The child of South Korean immigrants, Chun was raised in the Pacific Northwest and graduated from the Catlin Gabel School in Portland, Oregon. He received his Bachelor of Arts from Columbia University in 1991 and his Juris Doctor from Cornell Law School in 1994. He served as an associate editor and a note editor on the Cornell Law Review.

Legal career 
Chun served as a law clerk for Judge Eugene A. Wright of the United States Court of Appeals for the Ninth Circuit from 1994 to 1995. He worked at the firm of Mundt MacGregor LLP from 1995 to 2005, becoming a partner in 2002. In 2005, he became a partner at Preston, Gates & Ellis LLP (now K&L Gates), and in 2006, became a Member with the Summit Law Group P.L.L.C. He remained at Summit until 2013, where his practice focused on complex commercial and employment litigation.
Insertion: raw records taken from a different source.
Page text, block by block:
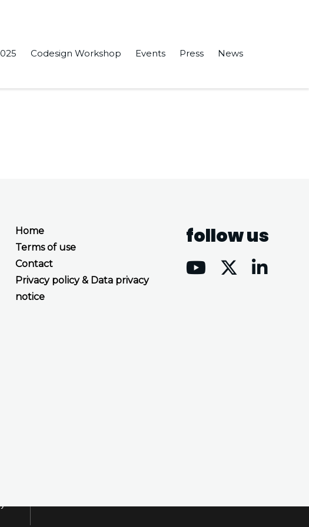
Codesign Workshop Events Press News
processor” in the Software Engineering and Formal Methods.
Home
Terms of use
Contact
Privacy policy & Data privacy
notice
follow us
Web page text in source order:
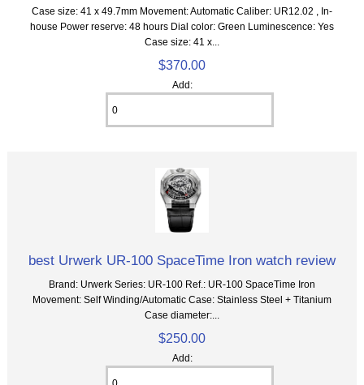
Case size: 41 x 49.7mm Movement: Automatic Caliber: UR12.02 , In-
house Power reserve: 48 hours Dial color: Green Luminescence: Yes
Case size: 41 x...
$370.00
Add:
best Urwerk UR-100 SpaceTime Iron watch review
Brand: Urwerk Series: UR-100 Ref.: UR-100 SpaceTime Iron
Movement: Self Winding/Automatic Case: Stainless Steel + Titanium
Case diameter:...
$250.00
Add:
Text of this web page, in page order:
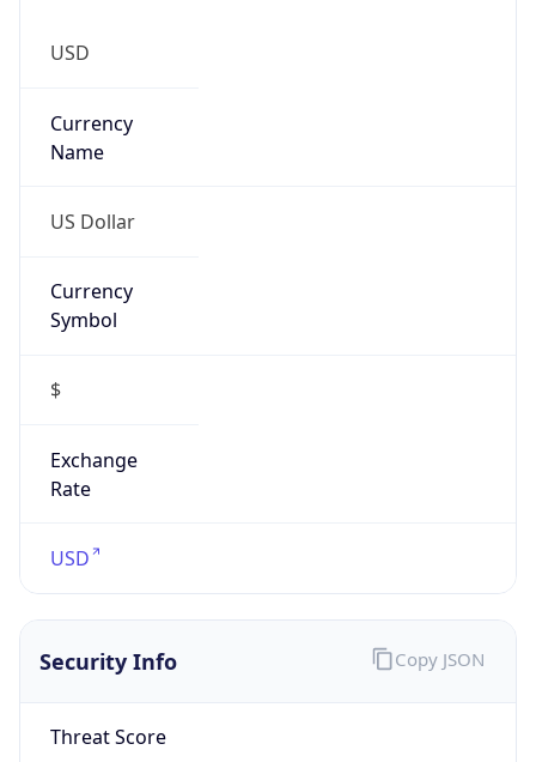
USD
Currency
Name
US Dollar
Currency
Symbol
$
Exchange
Rate
USD
Security Info
Threat Score
Copy JSON
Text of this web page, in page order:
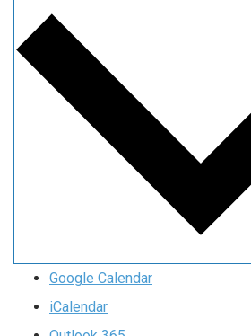
Google Calendar
iCalendar
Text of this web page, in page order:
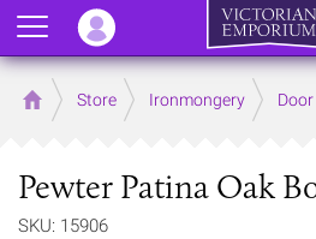
Home Store Ironmongery Door
Pewter Patina Oak
SKU: 15906
Menu
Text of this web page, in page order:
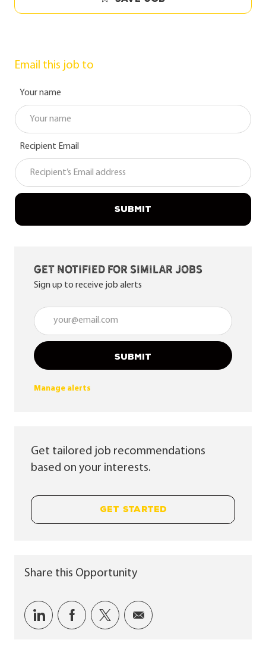
Email this job to
Your name
Recipient Email
SUBMIT
Get notified for similar jobs
Sign up to receive job alerts
Enter Email address (Required)
SUBMIT
Manage alerts
Get tailored job recommendations
based on your interests.
GET STARTED
Share this Opportunity
Share via LinkedIn
Share via Facebook
Share via twitter
Share via email
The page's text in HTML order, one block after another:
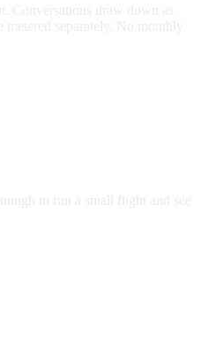
Conversations draw down as
metered separately. No monthly
to run a small flight and see
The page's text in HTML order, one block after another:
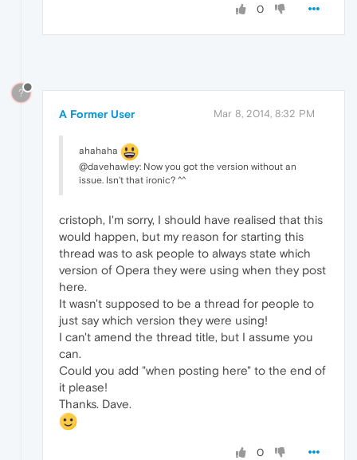
0
?
A Former User Mar 8, 2014, 8:32 PM
ahahaha
@davehawley: Now you got the version without an
issue. Isn't that ironic? ^^
cristoph, I'm sorry, I should have realised that this
would happen, but my reason for starting this
thread was to ask people to always state which
version of Opera they were using when they post
here.
It wasn't supposed to be a thread for people to
just say which version they were using!
I can't amend the thread title, but I assume you
can.
Could you add "when posting here" to the end of
it please!
Thanks. Dave.
0
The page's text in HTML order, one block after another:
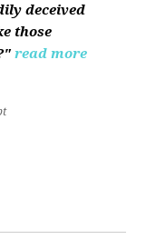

He also served as a member of the American Arbitration Association's Commercial and Employment panels from 2004 to 2014.

Judicial service

State judicial service 
In December 2013, Chun was appointed by Washington Governor Jay Inslee to serve as a Judge of the King County Superior Court. He took office the following February, and served as a trial judge for civil, criminal, and family law cases until 2018.  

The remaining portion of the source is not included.